My guess is not that Mark suddenly changed to adopt Paul’s ways or vice versa.  But I believe they both matured enough to see their shared gospel commitment.  It took humiity on both sides, both agreeing to disagree and move forward.  Now we have Paul speaking about Mark as a “comfort” to him.  Paul did not feel Mark was ready, but he grew.  This growth might have been from Baranabas’ encouragement or from Paul’s discipline, or from both. Mark wrote the gospel of Mark, probably contributed to Luke’s own gospel.  The gospel brings reconciliation in our relationships for mission.
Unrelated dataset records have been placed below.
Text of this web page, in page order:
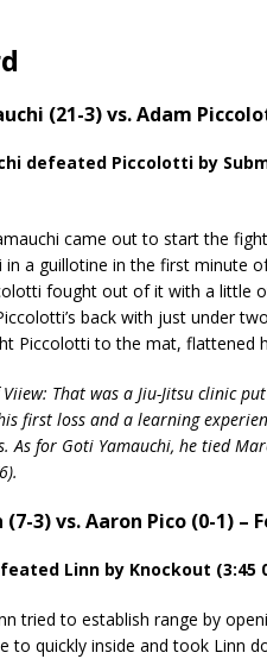
(21-3) vs. Adam
defeated Piccolotti by
came out to start the
in a guillotine in the first minute
fought out of it with a little
back with just under
Piccolotti to the mat, flattened
Viiew: That was a Jiu-Jitsu clinic
first loss and a learning
As for Goti Yamauchi, he tied
(7-3) vs. Aaron Pico (0-1) –
Linn by Knockout (3:45
tried to establish range by
to quickly inside and took Linn
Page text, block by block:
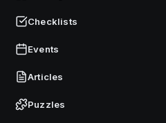
Checklists
Events
Articles
Puzzles
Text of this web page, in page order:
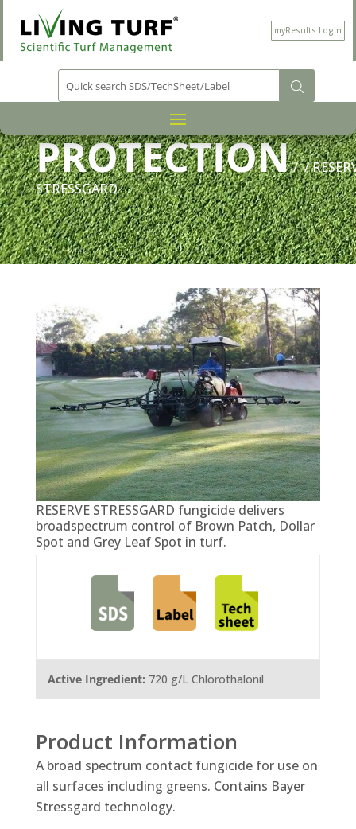
myResults Login
PRODUCT CATEGORY
PLANT
PROTECTION//
STRESSGARD
RESERVE STRESSGARD fungicide delivers
broadspectrum control of Brown Patch, Dollar
Spot and Grey Leaf Spot in turf.
Active Ingredient: 720 g/L Chlorothalonil
Product Information
A broad spectrum contact fungicide for use on
all surfaces including greens. Contains Bayer
Stressgard technology.
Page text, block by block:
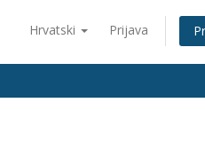
Hrvatski Prijava
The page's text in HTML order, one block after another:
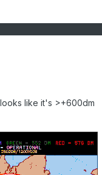
like it's >+600dm
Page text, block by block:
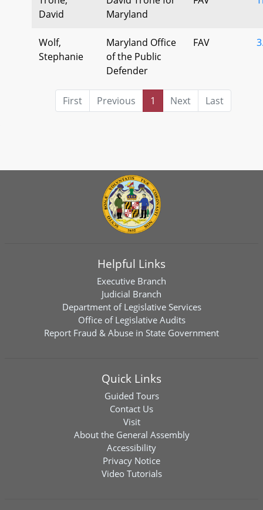
David
Maryland
Wolf,
Stephanie
Maryland Office
of the Public
Defender
FAV
First Previous 1 Next Last
Helpful Links
Executive Branch
Judicial Branch
Department of Legislative Services
Office of Legislative Audits
Report Fraud & Abuse in State Government
Quick Links
Guided Tours
Contact Us
Visit
About the General Assembly
Accessibility
Privacy Notice
Video Tutorials
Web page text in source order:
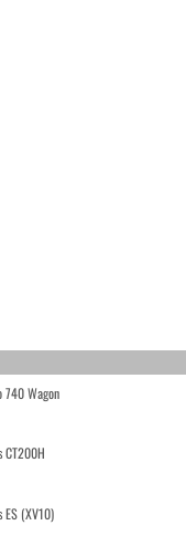
740 Wagon
CT200H
ES (XV10)
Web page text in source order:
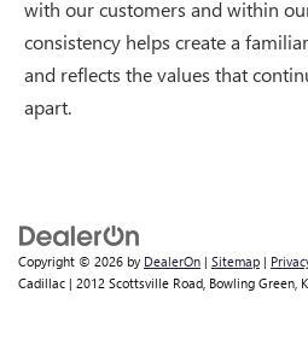
with our customers and within
consistency helps create a
and reflects the values that
apart.
Copyright © 2026 by DealerOn | Sitemap |
Cadillac | 2012 Scottsville Road, Bowling Green,
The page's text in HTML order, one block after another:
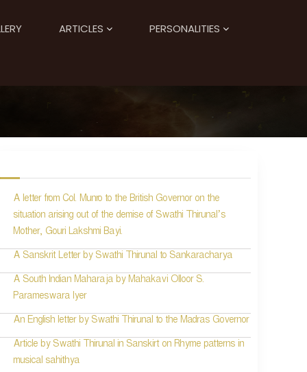
ARTICLES
PERSONALITIES
A letter from Col. Munro to the British Governor on the
situation arising out of the demise of Swathi Thirunal’s
Mother, Gouri Lakshmi Bayi.
A Sanskrit Letter by Swathi Thirunal to Sankaracharya
A South Indian Maharaja by Mahakavi Olloor S.
Parameswara Iyer
An English letter by Swathi Thirunal to the Madras Governor
Article by Swathi Thirunal in Sanskirt on Rhyme patterns in
musical sahithya
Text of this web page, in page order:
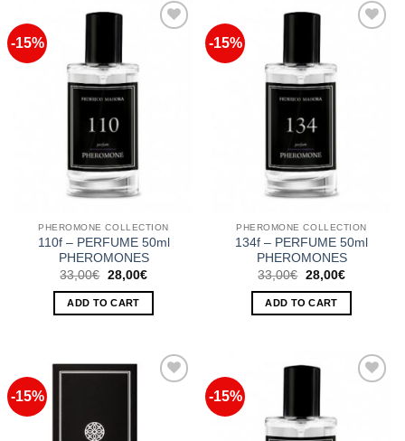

Justus (On mission despite title)
Who exactly Justus is not clear. .  There are several Justus’ in the Bible and no knows for certainty who this one is, though some have identified him with.  I thought I’d do a quick survey of them all.  In Acts 1.23 he is the man who is NOT chosen to be the 12th disciple.  In Acts 18, he is the Corinthian who allows his house to be used with Paul gets kicked out of the synagogue.  And here in Colossians 4, he is the guy with the name of Jesus without the job of Savior.  You don’t need a title of pastor, elder, deacon, or director to be useful for God.  The gospel brings a desire to be used not known on mission.

V. 12-16 The Leadership Team
12 
Epaphras, who is one of you, a servant of Christ Jesus, greets you, always struggling on your behalf in his prayers, that you may stand mature and fully assured in all the will of God. 13 For I bear him witness that he has worked hard for you and for those in Laodicea and in Hierapolis. 14 Luke the beloved physician greets you, as does Demas. 15 Give my greetings to the brothers at Laodicea, and to Nympha and the church in her house.  16 And when this letter has been read among you, have it also read in the church of the Laodiceans; and see that you also read the letter from Laodicea.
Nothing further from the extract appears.